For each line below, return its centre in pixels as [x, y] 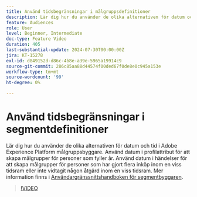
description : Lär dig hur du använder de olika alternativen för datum [95, 17]
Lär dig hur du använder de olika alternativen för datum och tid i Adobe [92, 145]
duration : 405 [23, 45]
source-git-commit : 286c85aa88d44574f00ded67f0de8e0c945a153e [84, 66]
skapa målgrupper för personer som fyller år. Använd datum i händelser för [97, 158]
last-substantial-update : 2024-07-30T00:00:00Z [65, 50]
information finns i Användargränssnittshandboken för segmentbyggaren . [95, 176]
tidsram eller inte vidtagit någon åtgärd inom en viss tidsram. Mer [85, 171]
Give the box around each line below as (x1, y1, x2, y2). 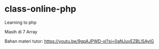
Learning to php (4, 19, 37, 25)
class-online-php (4, 3, 77, 15)
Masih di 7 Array (4, 29, 38, 34)
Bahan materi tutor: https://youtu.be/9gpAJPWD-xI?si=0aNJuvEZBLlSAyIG (4, 38, 154, 44)
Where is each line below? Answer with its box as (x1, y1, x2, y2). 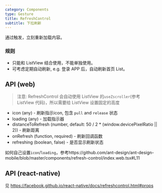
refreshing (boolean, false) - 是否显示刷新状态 (12, 139, 104, 145)
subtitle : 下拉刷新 (5, 20, 42, 26)
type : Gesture (5, 12, 34, 16)
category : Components (5, 7, 49, 12)
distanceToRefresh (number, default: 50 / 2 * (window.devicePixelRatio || (12, 122, 158, 128)
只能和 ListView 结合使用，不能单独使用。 (12, 60, 96, 65)
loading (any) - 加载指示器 (12, 116, 65, 122)
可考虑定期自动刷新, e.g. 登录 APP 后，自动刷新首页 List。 (12, 66, 128, 72)
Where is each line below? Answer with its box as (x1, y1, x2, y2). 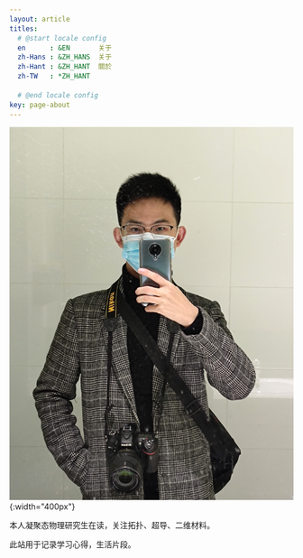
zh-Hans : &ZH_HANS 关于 (17, 52, 113, 62)
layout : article (9, 14, 70, 23)
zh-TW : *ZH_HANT (17, 72, 91, 81)
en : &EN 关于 (17, 43, 113, 52)
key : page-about (9, 100, 70, 109)
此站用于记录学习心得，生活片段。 (9, 539, 136, 550)
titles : (9, 23, 39, 33)
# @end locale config (17, 90, 99, 99)
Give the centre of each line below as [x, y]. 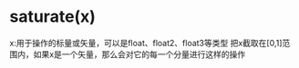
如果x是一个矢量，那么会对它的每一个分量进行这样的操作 [139, 54]
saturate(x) [52, 17]
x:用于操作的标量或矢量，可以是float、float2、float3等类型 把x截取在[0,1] [146, 43]
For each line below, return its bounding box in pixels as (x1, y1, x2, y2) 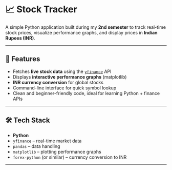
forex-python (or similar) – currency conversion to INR (12, 154, 127, 160)
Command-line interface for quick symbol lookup (12, 85, 117, 91)
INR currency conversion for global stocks (12, 79, 104, 85)
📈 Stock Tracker (5, 4, 78, 15)
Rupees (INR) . (5, 35, 35, 41)
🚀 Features (5, 54, 40, 64)
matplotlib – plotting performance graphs (12, 148, 101, 155)
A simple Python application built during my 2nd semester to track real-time (5, 24, 166, 30)
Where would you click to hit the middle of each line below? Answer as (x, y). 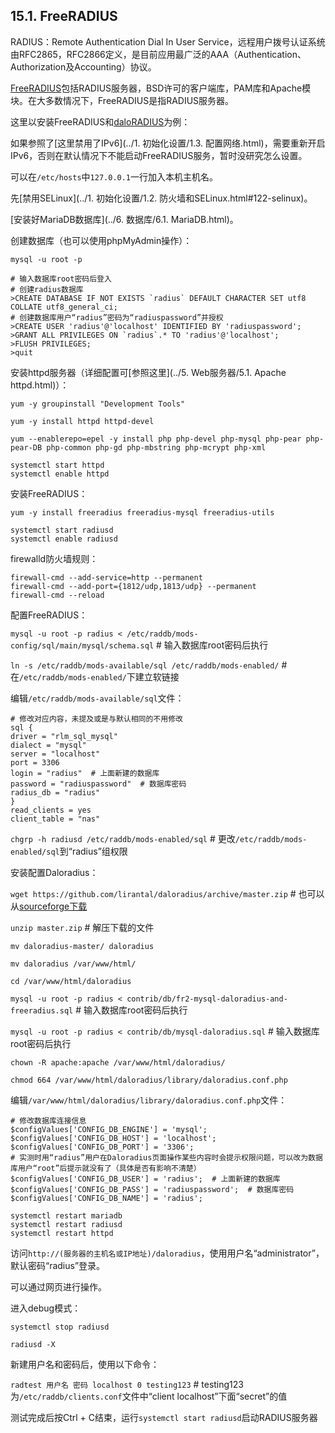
::::
**What is being asked:**
Your answer must be an exact copy of the lines above, from the line that contains "Command-line interface for" through the final line, with no pictures in it.

**Your solution:**
Command-line interface for quick symbol lookup (12, 85, 117, 91)
INR currency conversion for global stocks (12, 79, 104, 85)
📈 Stock Tracker (5, 4, 78, 15)
Rupees (INR) . (5, 35, 35, 41)
🚀 Features (5, 54, 40, 64)
matplotlib – plotting performance graphs (12, 148, 101, 155)
A simple Python application built during my 2nd semester to track real-time (5, 24, 166, 30)
Where would you click to hit the middle of each line below? Answer as (x, y). 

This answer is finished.